Key technical contributions include: (1) a domain‑specific archive that incorporates execution interfaces for target‑model queries and judge feedback; (2) an evolutionary selection mechanism that creates multiple offspring per generation and keeps the best‑performing system; (3) helper functions that automate prompt generation, response retrieval, and success evaluation. The search space explores design patterns such as Dynamic Role‑Playing, Interactive Feedback Loops, and Monte‑Carlo Tree Search‑guided strategy selection.

Empirical evaluation covers open‑source models (Llama‑2‑7B, Llama‑3‑8B) and proprietary models (GPT‑3.5‑Turbo, GPT‑4o, Claude‑Sonnet‑3.5). On the HarmBench benchmark, AgenticRed achieves 96 % ASR on Llama‑2‑7B (a 36 % absolute gain over the previous best) and 98 % on Llama‑3‑8B. Transferability is striking: 100 % ASR on both GPT‑3.5‑Turbo and GPT‑4o, and a 60 % ASR on Claude‑Sonnet‑3.5 (24 % improvement). Qualitative analysis shows that the discovered workflows often combine dynamic role reassignment with iterative feedback, allowing the attacker to adapt prompts after partial failures and to exploit subtle guard‑rail gaps.

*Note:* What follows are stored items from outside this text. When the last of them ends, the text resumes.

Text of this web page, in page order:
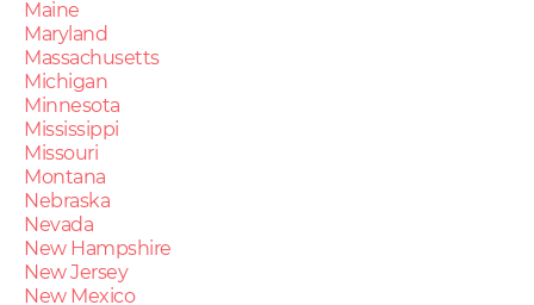
Maine
Maryland
Massachusetts
Michigan
Minnesota
Mississippi
Missouri
Montana
Nebraska
Nevada
New Hampshire
New Jersey
New Mexico
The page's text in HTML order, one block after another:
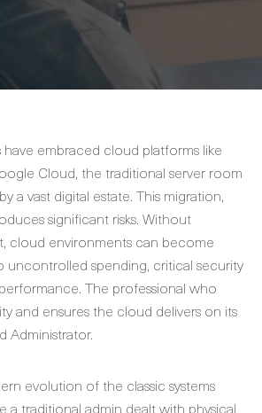
have embraced cloud platforms like
Cloud, the traditional server room
a vast digital estate. This migration,
significant risks. Without
cloud environments can become
spending, critical security
The professional who
and ensures the cloud delivers on its
Administrator.
evolution of the classic systems
a traditional admin dealt with physical
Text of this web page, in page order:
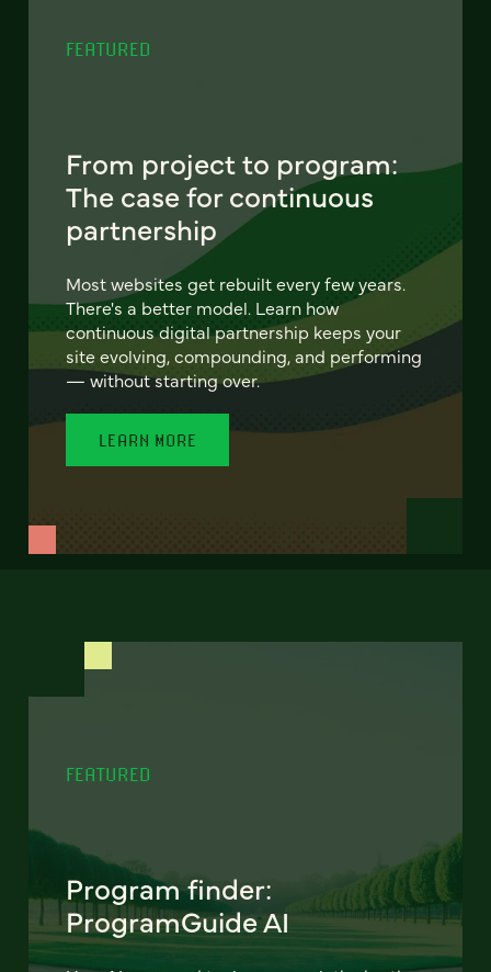
FEATURED
From project to program:
The case for continuous
partnership
Most websites get rebuilt every few years.
There's a better model. Learn how
continuous digital partnership keeps your
site evolving, compounding, and performing
— without starting over.
LEARN MORE
FEATURED
Program finder:
ProgramGuide AI
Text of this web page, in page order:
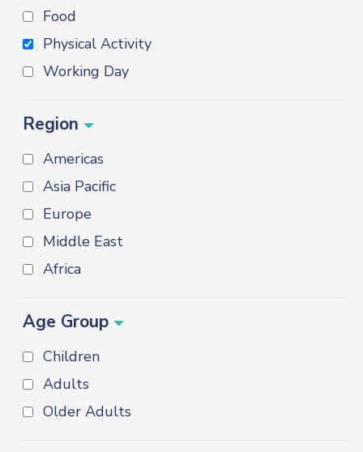
Food
Physical Activity
Working Day
Region
Americas
Asia Pacific
Europe
Middle East
Africa
Age Group
Children
Adults
Older Adults
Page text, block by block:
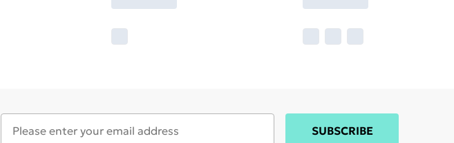
SUBSCRIBE
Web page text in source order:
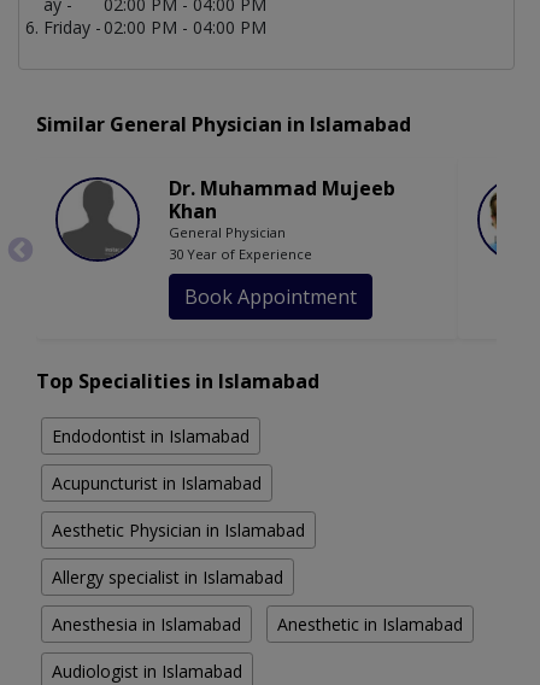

The authors acknowledge limitations: the malicious‑intent dataset is finite and may not capture all real‑world threats; the meta‑agent itself is a large LLM, incurring high computational cost; and the reliability of the judge function directly influences evolutionary pressure, potentially biasing the search. Future work is suggested in three directions: (a) extending the framework to multimodal red‑team tasks (e.g., image or audio generation); (b) integrating human‑in‑the‑loop verification or more robust safety judges to mitigate false positives; and (c) developing lightweight meta‑agents or more sample‑efficient evolutionary strategies to reduce compute.

In summary, AgenticRed demonstrates that automated system‑design techniques, when coupled with LLM in‑context learning and evolutionary selection, can automatically discover highly effective red‑team agents that outperform manually engineered baselines across a range of models. This establishes a scalable, adaptable approach for AI safety evaluation that can keep pace with the rapid rollout of increasingly capable language models.